Hoyrat adının ondördüncü yılda Moğol boyları arasında başta gelmekte olan ve büyük kısmının Irak’ta yerleştiği anlaşılan “Oyrat” boyunun adından geldiği hakkında bir görüş de Prof.Dr. Faruk Sümer tarafından ileri sürülmüştür.
Tanınmış Türk Dilcisi Şemsettin Sami’nin “Kamus-i Türki”sinde hoyrat sözünün hoyrattan galat olduğu ve bunun “köylü, kaba, eli bir şeye yakışmayan, bir şeyi güzel muhafaza etmeği bilmiyen” manasına geldiği söylenmiştir. Radlof’un dört ciltlik Türk Lehçeleri lügatinde hoyrat’ın Türkçe bir kelime olduğu sanılmakla beraber, bu eserde hoyrat ve hoyrat’ın köylüye mahsus kaba ile izah edilmiş ve aslının da Yunanca horyats’dan geldiği iddia edilmiştir.
Türk Dili Dergisinde yayımlanan bir yazısında Vehbi Cem Aşkun, hoyrat sözcüğünü halk arasında çirkinin huyu, kötünün de sıfatı olduğu şeklinde açıklamıştır. Şair Ahmet Muhip Dıranas, Nisyan başlıklı yeni tarz şiirinde hoyrat sözcüğünü “hoyrattır bu akşamüstüler daima” şeklinde kullanmıştır.
Kilisli Muallim Rifat’a göre hoyrat “hoyrad, kaba, nadan, hissiz, güzellikten, cilveden, edadan anlamaz, odun gibi herif demektir.” Horyad da denilir.
Dede Korkut hikayelerinde, Dresten nüshasında “hoyrad”, Vatikan nüshasında “horyad” biçiminde geçmektedir.
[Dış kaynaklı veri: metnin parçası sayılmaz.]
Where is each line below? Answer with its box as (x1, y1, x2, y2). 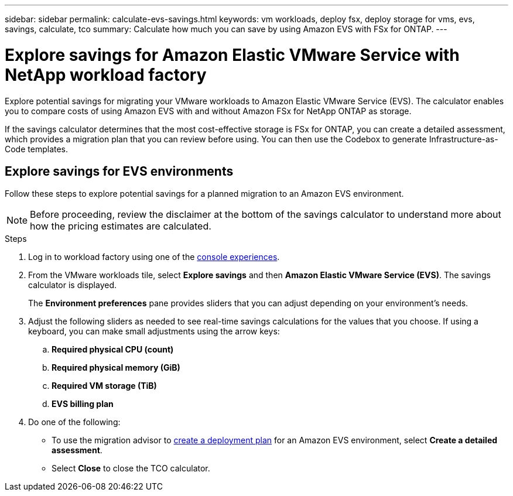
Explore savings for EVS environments (5, 163, 234, 179)
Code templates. (5, 143, 69, 154)
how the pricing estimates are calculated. (30, 220, 211, 232)
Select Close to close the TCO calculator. (52, 463, 210, 474)
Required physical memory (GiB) (52, 362, 180, 373)
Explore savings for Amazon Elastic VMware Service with (5, 45, 460, 65)
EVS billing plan (52, 399, 114, 409)
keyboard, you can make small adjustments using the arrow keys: (28, 326, 280, 337)
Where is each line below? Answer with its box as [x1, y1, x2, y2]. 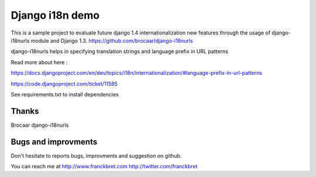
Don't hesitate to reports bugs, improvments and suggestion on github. [11, 152, 182, 159]
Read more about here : [11, 58, 68, 65]
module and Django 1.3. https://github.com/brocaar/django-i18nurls [30, 37, 193, 44]
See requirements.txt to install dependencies [11, 91, 119, 98]
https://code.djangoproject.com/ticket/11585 [11, 80, 118, 87]
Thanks [11, 106, 39, 116]
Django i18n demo [11, 9, 99, 22]
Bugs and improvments [11, 137, 98, 147]
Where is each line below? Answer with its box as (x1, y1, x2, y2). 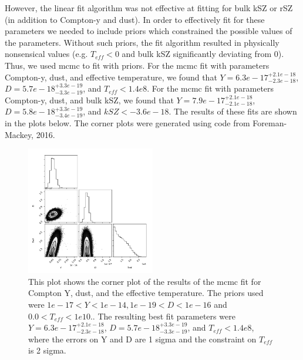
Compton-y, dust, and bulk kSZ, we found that (5, 93, 174, 106)
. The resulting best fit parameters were (92, 309, 235, 322)
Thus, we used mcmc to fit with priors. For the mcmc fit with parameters (5, 59, 270, 71)
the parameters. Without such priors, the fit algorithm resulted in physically (5, 36, 280, 48)
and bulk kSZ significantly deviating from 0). (122, 48, 284, 60)
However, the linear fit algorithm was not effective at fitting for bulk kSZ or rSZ (5, 2, 293, 14)
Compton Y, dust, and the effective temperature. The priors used (28, 287, 264, 299)
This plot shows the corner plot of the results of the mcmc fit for (28, 275, 261, 287)

Hoca Mesut Gülşehri’nin Farsçadan tercüme ettiği (Süheyl- ü Nevbahar) adlı manzum hikayede ise “horyat” olarak kullanılmıştır.
Atasözünde de “Çingene düğünü, hoyrat derneği davulsuz olmaz” sözü meşhurdur. Prof.Dr. Faruk Sümer’in Türk Yurdu Dergisinin 1959 yılı 5/275 inci sayısında yayımlanan “Irak Türklerinin tarihine kısa bir bakış” isimli yazısında “hoyrat”ın bugünkü anlamda ondördüncü yüzyıla ait Türkçe eserlerde geçtiği belirtilmektedir. Ata Terzibaşı’nın “Kerkük Hoyratları ve Manileri” isimli eserinde ise “hoyrat” sözcüğünün Türkçe bir isim olduğu, önceleri hamaset ve kabadayılık anlamını canlandıran bir ifade vesilesi olarak belirdiği, bugünkü anlamda ise, halk edebiyatının ve halk musikisinin şekil, mevzu ve ses kalıpları bakımından gösterdiği özelliklere göre bir çeşit ezgili dörtlüğe verilen bir ad olarak kullanıldığı belirtilmektedir.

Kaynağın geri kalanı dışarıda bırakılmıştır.